Selim Çürükkaya: Evet vardır. İran’ın Goran üzerinde, Türkiye’nin KDP üzerinde etkisi olmasaydı, Goran KDP ye, KDP de Goran’a bu kadar düşman olmazdı. Goran, İran’a güvendiği kadar KDP ye, KDP  de Türkiye’ye güvendiği kadar Goran’a güvenseydi, birbirlerine bu kadar düşman olmazlardı. Zannedersem bu durum sadece KDP ve Goran’ın suçu da değildir. Birbirlerine değilde düşmanlarına güvenme, Kürtlerin karekteri gibidir. Sömürgeciliğin hala Kürdistanda yaşayabilmesinin nedeni, Kürtlerin bu karekterinden dolayıdır diye düşünüyorum. Bu karekter, binlerce yıldır farklı sömürgeci güçlerin egemenliğinde köle olarak kalınırken şekillenmiştir. Biz birleşemediğimiz için kendi kendimizi yönetememişiz. Başkaları bizi parçalayıp, bizi birbirimize karşı kullandıkları için bizi yönetmişlerdir.

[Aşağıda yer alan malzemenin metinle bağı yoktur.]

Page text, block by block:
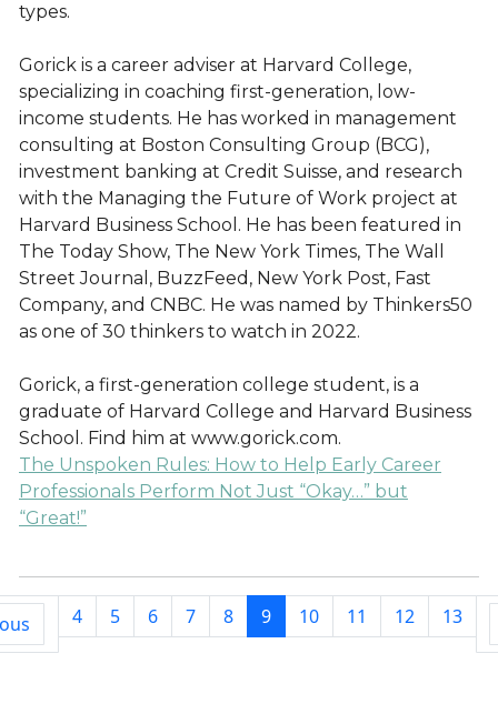
types.
Gorick is a career adviser at Harvard College,
specializing in coaching first-generation, low-
income students. He has worked in management
consulting at Boston Consulting Group (BCG),
investment banking at Credit Suisse, and research
with the Managing the Future of Work project at
Harvard Business School. He has been featured in
The Today Show, The New York Times, The Wall
Street Journal, BuzzFeed, New York Post, Fast
Company, and CNBC. He was named by Thinkers50
as one of 30 thinkers to watch in 2022.
Gorick, a first-generation college student, is a
graduate of Harvard College and Harvard Business
School. Find him at www.gorick.com.
The Unspoken Rules: How to Help Early Career
Professionals Perform Not Just “Okay…” but
“Great!”
4 5 6 7 8 9 10 11 12 13
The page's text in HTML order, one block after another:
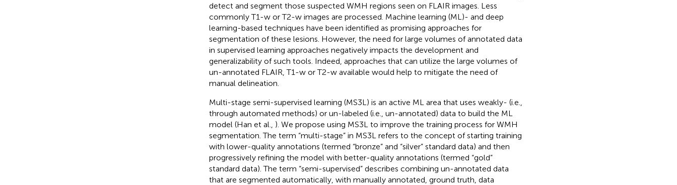
detect and segment those suspected WMH regions seen on FLAIR images. Less
commonly T1-w or T2-w images are processed. Machine learning (ML)- and deep
learning-based techniques have been identified as promising approaches for
segmentation of these lesions. However, the need for large volumes of annotated data
in supervised learning approaches negatively impacts the development and
generalizability of such tools. Indeed, approaches that can utilize the large volumes of
un-annotated FLAIR, T1-w or T2-w available would help to mitigate the need of
manual delineation.
Multi-stage semi-supervised learning (MS3L) is an active ML area that uses weakly- (i.e.,
through automated methods) or un-labeled (i.e., un-annotated) data to build the ML
model (Han et al., ). We propose using MS3L to improve the training process for WMH
segmentation. The term “multi-stage” in MS3L refers to the concept of starting training
with lower-quality annotations (termed “bronze” and “silver” standard data) and then
progressively refining the model with better-quality annotations (termed “gold”
standard data). The term “semi-supervised” describes combining un-annotated data
that are segmented automatically, with manually annotated, ground truth, data
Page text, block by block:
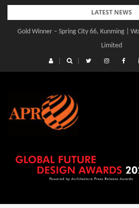
Skip
content
LATEST NEWS
Gold Winner – Spring City 66, Kunming |
Limited

VengMA: Şengal krizinin gerçek nedenleri nedir sizce?

Selim Çürükkaya: İŞİD saldırısı öncesi, Şengal tartışmalı bir bölge idi. Yani Irak anayasasına göre Şengal Kerkük ve bazı bölgeler tartışmalı bölgeler olarak kabul edilmiş, buraların Kürdistan’a mı, İrak’a mı bağlanacağı üzerinde anlaşmaya varılmadığından, bazı koşullar yerine gelince referandum yapılarak buraların kaderi belirlenecekti. Koşullar bir türlü yerine getirilemedi, Irak hükümeti işi sallantıda bıraktı. Resmi olarak bu bölgeler Irak devletinin korumasındaydı. Şengal ve çevresinde Ezidi Kürtler yaşıyordu, İŞİD, ideolojosi gereği Şengal’ deki Ezidilere saldırdı ve onları koruyacak bir devlet veya güç yoktu. Peşmerge böyle bir saldırıya karşı o anda hazırlıklı değildi. Irak devleti o bölgede İŞİD e yenilmişti. Bu gerçekten dolayı Ezidilerin bir kısmı katilamdan geçirildi, bir kısmı esir düştü, bir kısmı da göç ederek kaçtı. Kaçmayan, direnen Eziler oldu. Peşmerge saldırıdan sonra toparlanarak ciddi bir karşı savaşı örgütledi, PYD güçlerinin, katliamdan kaçan bir kısım Ezidi’nin Suriye Kurdistan’ına geçmesine yardımı oldu. PKK yanlısı bazı Ezidi milisler Şengalde İŞİD e karşı savaştı. Neticede peşmerge güçleri Şengal dahil bütün Kurdistan topraklarını, tartışmalı topraklar dahil kurtardı. Şimdi PKK veya YPŞ silahlı güçlerini Şengal de konumlandırıyorlar. Ezidilerin kendilerine özgü olan proplemelerini bahane ediyorlar. Şengal’in Kürdistan’a dahil olmasını istemiyorlar. İran’a bağlı Haşdi Şabi milis güçleri ile birlikte çalışıyorlar, maaş ve lojistiklerini buradan alıyorlar. Şengal krizi budur. Bunun da çözüm yolu, devlet olmak ve bağımsızlık ilan etmek için atılacak adımlara bağlıdır. Kürdistan parlementosuna işlerlik kazandırılırsa, Peşmerge tarafından kurtarılmış Şengal tartışmalı bölge olmaktan kurtarılırsa, parlemento bir karar alır. Kürdistan da peşmerge bakanlığına bağlı olmayan silahlı gruplar gayri meşru ilan eder. Devlet tarafından, devlet olmak için gayri mesru gruplar silahsızlandırılır. Ya devlet olunur, ya her grup bir bölgede üstlenir, devlet olunmaz!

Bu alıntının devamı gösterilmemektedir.